Recently, on March 31, before the start of new financial year 2016-17, the Chief Minister, announced that mines in Goa will be auctioned in future and that they no longer will be approved through the Goa Grant of Mining Lease Policy 2014. The Chief Minister said that auctioning will be in 2027 when the leases expire and it is as per provisions made in the Central Mines and Mineral (Development and Regulation) Act. The state Mining Lease Policy is no longer necessary, said the Chief Minister.

It is an important announcement that changes the mining situation forever. Goa’s mining industry is now open to all. The jumbo, metal conglomerates that are constantly on the look-out for any new mineral blocks, like Jindals, Essar, etc., could be new mine owners in future. It is a scenario to mull over, considering the small dimensions of the state.

Reactions to the announcement from industry are varied. While some companies have said that the government is only following a central law, others are cautious in expressing opinion. They do not want to be reminded of auction after getting their lease renewed lately and escaping competitive bidding. Companies are awaiting Supreme Court verdict on a petition filed by an NGO challenging the lease renewals by the state. Further they are also caught up with re-start activities after mines remained closed for nearly four years.

Response from mining stakeholders indicates that they are in favour of auctions. Stakeholders, viz. the truckers, the equipment operators, barge owners, laid-off employees, etc., say that they don’t care who are the new lease owners. All they want is mining leases to be operating in future so that there is work enough for all. Stakeholders said that they are fed up of lack-luster manner in which mining resumption is being taken up by the companies. Some stakeholders also feel that auction is just a threat to the industry and that the government will do a “back-track” when the time is up for leases.

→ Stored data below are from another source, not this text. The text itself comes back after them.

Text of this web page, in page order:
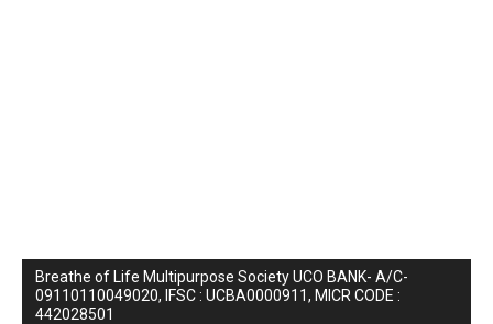
Breathe of Life Multipurpose Society UCO BANK- A/C-
09110110049020, IFSC : UCBA0000911, MICR CODE :
442028501
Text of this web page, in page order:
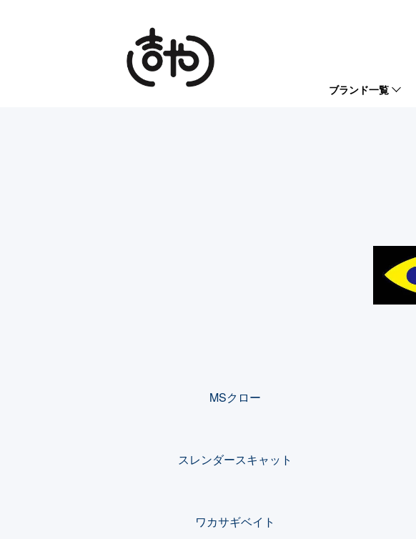
ブランド一覧
MSクロー
スレンダースキャット
ワカサギベイト

Meanwhile sources at the department of mines, said that auctions require geological survey along with host of studies. The state lacks geologists to properly assess the ore reserves, said sources.

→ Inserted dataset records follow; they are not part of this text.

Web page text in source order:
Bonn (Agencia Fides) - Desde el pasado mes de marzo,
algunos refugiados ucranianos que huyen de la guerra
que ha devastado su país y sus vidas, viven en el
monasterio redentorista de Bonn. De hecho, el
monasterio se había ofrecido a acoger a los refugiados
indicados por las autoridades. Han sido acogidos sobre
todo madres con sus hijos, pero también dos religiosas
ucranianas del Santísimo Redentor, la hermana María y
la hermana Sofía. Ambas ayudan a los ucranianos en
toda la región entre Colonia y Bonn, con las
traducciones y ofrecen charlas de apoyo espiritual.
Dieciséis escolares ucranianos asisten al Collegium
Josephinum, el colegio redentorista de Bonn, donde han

Mining in Goa shut down operations in September 2012. Currently all permissions to restart have been received but slump in international price of ore is taken off the shine of resumption. Further 2027 looks too distant when we are facing lost market and other issues, says a small mine owner. Further the amended MMDR that looked tough appears to be softening in stance. It drafted a new set of rules Mineral Concession Rules 2016 that gives flexibility for selling auctioned leases along with other relaxations.

By 2027 the legislation could change again on lease ownership. In the meantime our hands are full with resuming mining operations, said the small mine owner.

Just 5.6 million tons of ore have been mined by 88 mining leases in Goa after permission was given to restart. The government earned Rs 36 crore on royalty through fresh mining.


The Mines and Minerals (Development and Regulation) Amendment Act (MMDR), 2015, that was passed by the parliament on 20 March 2015 is deemed to come into force from January 12 2015. It has several important regulations of which auctioning of iron ore and non-coal mineral mines by a state is a major clause. Purpose of auction is to bring transparency in the lease allocation process and also to increase the earnings of the state. Latest update is that six mines have been auctioned so far, in Odisha, Chattisghar and Jaharkhand. This includes two blocks of limestone in Jharkhand, two blocks of limestone and one block of gold in Chattisagharh and one block of iron ore in Orissa , a move, that will get the state governments Rs 18,107 crore in revenues over the next 50 years.

The last successful auction bid was by Essar Steel which got the first iron ore block put up for e-auction by the Orissa government. The block has reserves of 99.54 million tons of iron ore and was picked up by Essar at a reported cost of Rs 11,300 crore to the Odisha government. This revenue includes royalty of around Rs 2,779 crore, DMF contribution of Rs 278 crore, NMET contribution of Rs 56 crore. The total estimated value of the iron ore reserve is about Rs 18,500 crore, according to reports.


After the 2015 amendment to the MMRD Act all leases are deemed to expire in 2020, till the date of renewal or 50 years from the date of grant of the lease whichever is later. Thereafter the leases will have to be auctioned as per the amendment. Do I see new people coming into Goa mining? Only time will tell who is the winner.”

Shivanand Salgaocar, managing director, VM Salgaocar Group and president, GMOEA


There is nothing new in this. All mining leases in future have to be auctioned as per central law. And if you are asking me about mining business going out of Goan companies, already 60 per cent of Goan mining is owned by an outside company and it has been that way for a long time now.  Vedanta is not a Goan company and Chowgules also are not from Goa. But as far as I am concerned I am an Indian and have no issues with Indian companies owning mines in Goa.”

Ambar Timblo, managing director, Fomento Resources


The government has judiciously said in future all leases will be auctioned when actually it is the regulation. Auction is not bad.  As a principle it is ok if it is without any vested interest. But again without vested interest who will come forward to bid. Whoever buys a mine will be interested in taking as much as he can get from it. When mining closed in Goa all workers- temporary, contract, barge, MPT were sent home.  It is the government’s responsibility that it includes  a clause that workers will continue to be employed in any mine being auctioned. It should be of paramount importance and in fact the cardinal principle before selling leases through auction that people do not lose jobs.”

Christopher Fonseca, trade union leader


For us barge industry as long as mining goes on whoever does the mining does not make difference. All that we are concerned about is the quantity. But there has to be organized mining which means that associations will exist that set rates, etc. We have always dealt with Goan miners and may not be comfortable dealing with outsiders. But that does not make such a difference. ”

Atul Jadav, stakeholder, president, Goa Barge Owners Association


How does the announcement affect mining industry? Mining is not going to be stopped. Only new players will come in. They may not even be new players because who knows? The government is only implementing the Act as part of MMDR.  Impact of auctions is not only for Goa but for all over India.”